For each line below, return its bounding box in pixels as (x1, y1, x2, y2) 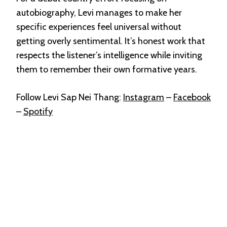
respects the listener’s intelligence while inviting (16, 49, 202, 61)
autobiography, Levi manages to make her (16, 7, 182, 18)
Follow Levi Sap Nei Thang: (16, 91, 123, 103)
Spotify (23, 105, 53, 117)
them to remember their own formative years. (16, 63, 197, 75)
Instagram (123, 91, 164, 103)
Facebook (173, 91, 211, 103)
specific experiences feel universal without (16, 21, 181, 32)
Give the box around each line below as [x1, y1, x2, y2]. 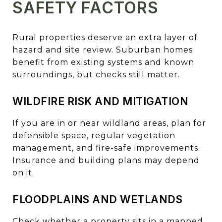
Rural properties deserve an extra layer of [12, 32, 198, 42]
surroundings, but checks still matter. [12, 69, 180, 79]
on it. [12, 167, 34, 177]
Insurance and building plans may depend [12, 155, 200, 165]
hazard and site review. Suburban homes [12, 45, 193, 55]
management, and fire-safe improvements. [12, 143, 200, 153]
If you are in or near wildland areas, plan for [12, 118, 206, 128]
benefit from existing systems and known [12, 57, 194, 67]
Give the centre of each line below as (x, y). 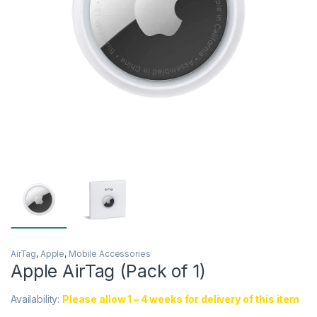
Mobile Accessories (109, 254)
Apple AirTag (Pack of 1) (108, 271)
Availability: (37, 299)
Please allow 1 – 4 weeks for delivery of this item (181, 299)
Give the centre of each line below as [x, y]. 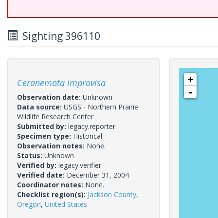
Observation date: [50, 97]
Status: [31, 155]
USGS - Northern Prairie [101, 107]
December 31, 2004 [98, 175]
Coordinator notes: [51, 185]
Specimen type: [45, 136]
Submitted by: [43, 126]
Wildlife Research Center [55, 117]
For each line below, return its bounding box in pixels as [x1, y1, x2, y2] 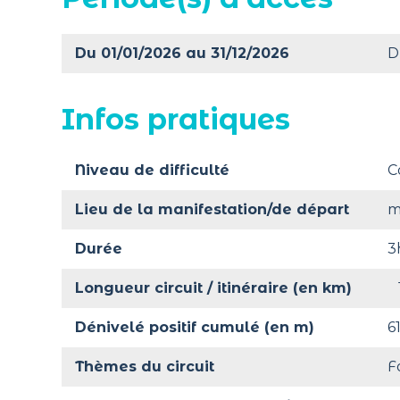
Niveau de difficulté [74, 162, 229, 179]
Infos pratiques [61, 102, 290, 137]
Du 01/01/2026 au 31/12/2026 [74, 45, 289, 62]
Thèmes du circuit [74, 358, 214, 376]
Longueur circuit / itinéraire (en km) [74, 279, 352, 297]
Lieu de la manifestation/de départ [74, 201, 349, 219]
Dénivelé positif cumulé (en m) [74, 319, 314, 337]
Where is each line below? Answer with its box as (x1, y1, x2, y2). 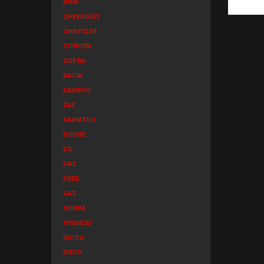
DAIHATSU (63, 116, 95, 124)
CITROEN (63, 42, 91, 50)
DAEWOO (63, 87, 91, 94)
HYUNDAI (63, 219, 91, 227)
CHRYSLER (63, 28, 97, 35)
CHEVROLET (63, 13, 100, 21)
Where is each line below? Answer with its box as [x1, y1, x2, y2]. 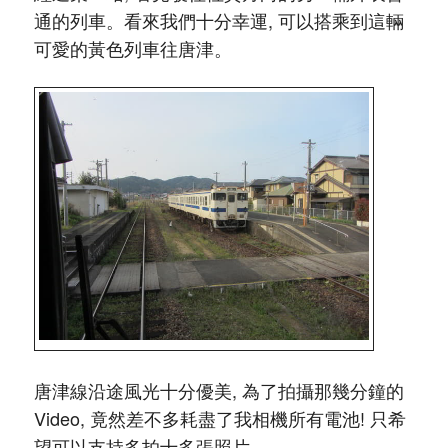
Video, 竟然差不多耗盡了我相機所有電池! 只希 [33, 405, 406, 432]
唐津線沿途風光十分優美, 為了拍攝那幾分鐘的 [33, 377, 404, 404]
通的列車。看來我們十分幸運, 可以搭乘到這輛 [33, 7, 404, 33]
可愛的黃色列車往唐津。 [33, 35, 232, 61]
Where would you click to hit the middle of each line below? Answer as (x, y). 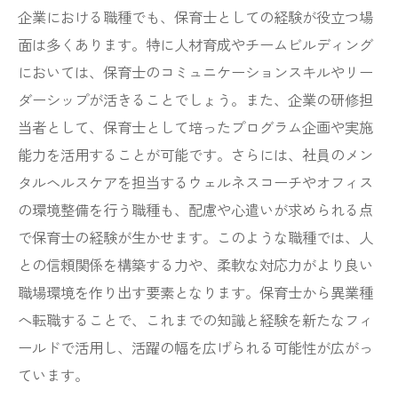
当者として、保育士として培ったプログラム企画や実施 (195, 127)
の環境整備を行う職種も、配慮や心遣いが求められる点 (195, 210)
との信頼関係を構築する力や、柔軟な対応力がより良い (195, 265)
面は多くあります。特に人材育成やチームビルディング (195, 44)
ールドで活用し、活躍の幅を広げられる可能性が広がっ (195, 347)
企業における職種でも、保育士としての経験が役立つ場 (195, 17)
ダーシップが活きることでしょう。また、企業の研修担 (195, 99)
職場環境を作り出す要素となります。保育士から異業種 (195, 292)
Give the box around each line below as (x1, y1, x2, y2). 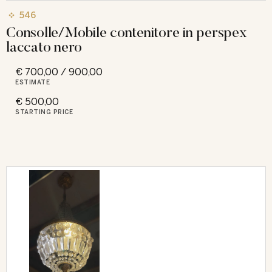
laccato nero (6, 37, 82, 55)
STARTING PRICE (15, 108, 73, 116)
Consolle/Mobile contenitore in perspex (6, 22, 247, 41)
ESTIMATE (15, 78, 50, 86)
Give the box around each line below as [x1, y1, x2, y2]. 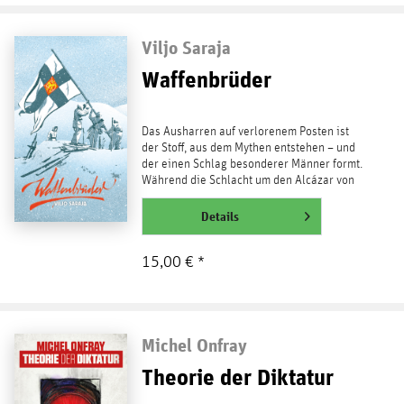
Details [200, 209, 239, 225]
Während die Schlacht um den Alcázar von [141, 174, 354, 188]
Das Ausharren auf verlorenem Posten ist [141, 125, 349, 139]
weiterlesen [141, 208, 210, 224]
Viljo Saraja [141, 37, 231, 59]
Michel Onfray [141, 335, 247, 356]
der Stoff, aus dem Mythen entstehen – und [141, 142, 355, 155]
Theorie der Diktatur [141, 363, 334, 391]
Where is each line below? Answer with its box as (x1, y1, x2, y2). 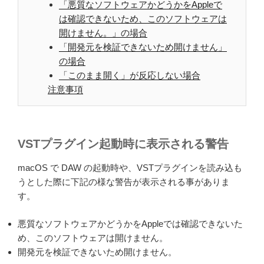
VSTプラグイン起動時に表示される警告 (18, 137, 229, 151)
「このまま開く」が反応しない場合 (59, 70, 200, 81)
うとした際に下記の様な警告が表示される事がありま (18, 177, 230, 187)
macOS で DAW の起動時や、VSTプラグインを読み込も (18, 163, 242, 173)

============================================================

# [WHAT YOU ARE ASKED TO DO]
Pictures are to be left out, and each line from the one that contains "ESTIMATE (15, 78, 50, 86)" through the end of the listing is to be copied exactly.

# [TASK ANSWER]
ESTIMATE (15, 78, 50, 86)
Give the box around each line below as [x1, y1, x2, y2]. 
Details [200, 209, 239, 225]
Während die Schlacht um den Alcázar von [141, 174, 354, 188]
Das Ausharren auf verlorenem Posten ist [141, 125, 349, 139]
weiterlesen [141, 208, 210, 224]
Viljo Saraja [141, 37, 231, 59]
Michel Onfray [141, 335, 247, 356]
der Stoff, aus dem Mythen entstehen – und [141, 142, 355, 155]
Theorie der Diktatur [141, 363, 334, 391]
Where is each line below? Answer with its box as (x1, y1, x2, y2). 
VSTプラグイン起動時に表示される警告 (18, 137, 229, 151)
「このまま開く」が反応しない場合 (59, 70, 200, 81)
うとした際に下記の様な警告が表示される事がありま (18, 177, 230, 187)
macOS で DAW の起動時や、VSTプラグインを読み込も (18, 163, 242, 173)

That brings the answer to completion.